Cells constantly navigate complex environments where they are exposed to multiple, often overlapping and contradictory chemical gradients. Understanding how cells integrate and prioritize these competing cues, deciding when to follow local versus distant signals, is critical for biological processes such as immune responses and tissue repair. Experimental observations reveal diverse behaviors, including cells prioritizing distant sources, exhibiting multistep navigation, or showing oscillatory motion and confinement between opposing gradients.
Our research proposes that many of these complex chemotactic behaviors can be explained by considering the precision with which cells sense each chemical gradient. This precision, quantified as the signal-to-noise ratio (SNR), is non-monotonic with chemoattractant concentrations; cells sense gradients most accurately at intermediate concentrations and less effectively at very low or very high ones.

Our model treats cells as active random walkers that possess independent receptors for different chemoattractants. They independently estimate the direction of each local gradient, and these individual estimates are then integrated through a vector sum to determine the overall movement direction. Crucially, cells effectively weight their movement bias towards the gradient they sense more accurately (i.e., the one with a higher SNR). This simple principle can explain a wide range of observed phenomena without needing to invoke more complex mechanisms like memory or receptor desensitization.
Key Findings Explained by Gradient Sensing Accuracy:#
Diverse Spatial Patterns and Confinement: The model predicts that depending on the decay length (λ) of the gradients, cells can exhibit different behaviors.
- For small λ, SNR peaks are close to the sources, leading cells to migrate toward the nearest source.
- For larger λ, SNR peaks shift and can cross, causing cells to oscillate or become confined to a region between the sources, referred to as an “equipotential region” where chemotactic responses balance out.
- An intermediate λ* results in SNR peaks overlapping centrally, leading to no directional bias and broader cell dispersion.

Hierarchical Chemotactic Response and Multistep Navigation: This model explains why cells might prioritize certain “end-target” chemoattractants (like fMLP) over “intermediate” ones (like IL-8 or LTB4). This hierarchy emerges from differences in cellular sensitivity to each chemoattractant, such as varying receptor numbers. If a cell has more receptors for one chemoattractant, it creates an asymmetric chemotactic response map, where larger regions favor recruitment towards that more sensitively sensed source. This naturally leads to multistep navigation, where a cell might initially move toward a weaker source before redirecting its trajectory to the preferred, more accurately sensed source.

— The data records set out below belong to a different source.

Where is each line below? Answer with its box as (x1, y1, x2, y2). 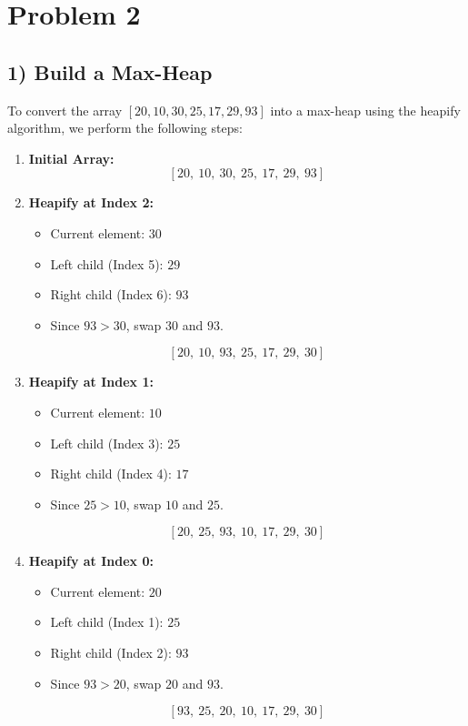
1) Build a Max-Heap (7, 57, 213, 86)
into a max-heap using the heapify (270, 100, 461, 119)
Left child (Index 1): (50, 612, 164, 631)
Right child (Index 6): (50, 285, 172, 304)
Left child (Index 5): (50, 254, 164, 273)
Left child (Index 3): (50, 433, 164, 452)
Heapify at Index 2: (28, 193, 154, 212)
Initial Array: (28, 148, 115, 167)

Impact of Source Strength (S0): Variations in the concentration magnitude at the source can alter the spatial distribution of cells, changing from elongated along the source axis to increased dispersion perpendicular to it for large S0 values.

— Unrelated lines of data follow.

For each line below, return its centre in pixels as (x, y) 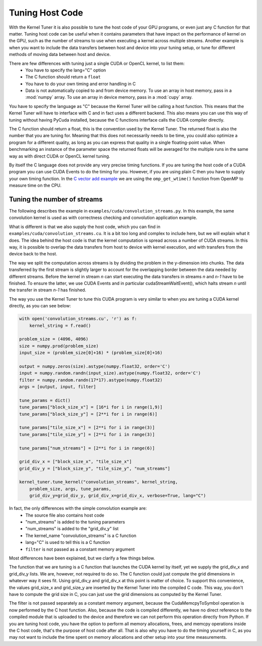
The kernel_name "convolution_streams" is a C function (81, 536)
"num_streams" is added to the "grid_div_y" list (72, 529)
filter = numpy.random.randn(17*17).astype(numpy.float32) (91, 380)
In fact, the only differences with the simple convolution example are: (78, 508)
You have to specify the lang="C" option (66, 70)
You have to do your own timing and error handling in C (81, 84)
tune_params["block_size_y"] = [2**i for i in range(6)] (88, 414)
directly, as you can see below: (40, 306)

In essence, our research highlights that the fundamental accuracy of a cell’s gradient sensing is a primary driver of how it navigates and organizes itself in complex, multi-signal environments. The model provides testable hypotheses for future experiments by predicting how changes in chemoattractant concentration, source distance, or receptor numbers could alter cell migration and distribution. This principle could be exploited to strategically organize cell distributions, for example, to concentrate immune defenses in specific areas.
Think of it like a navigator trying to find their way using multiple, potentially conflicting maps, each with varying levels of detail and accuracy. Instead of blindly following any single map, the navigator intuitively trusts the maps that provide the clearest, most reliable information, even if it means taking a longer or seemingly indirect path to their destination.
- Perez Ipiña, E., & Camley, B. A. (2025). Competing chemical gradients change chemotactic dynamics and cell distribution. arXiv preprint arXiv:2507.19341 (2025) link.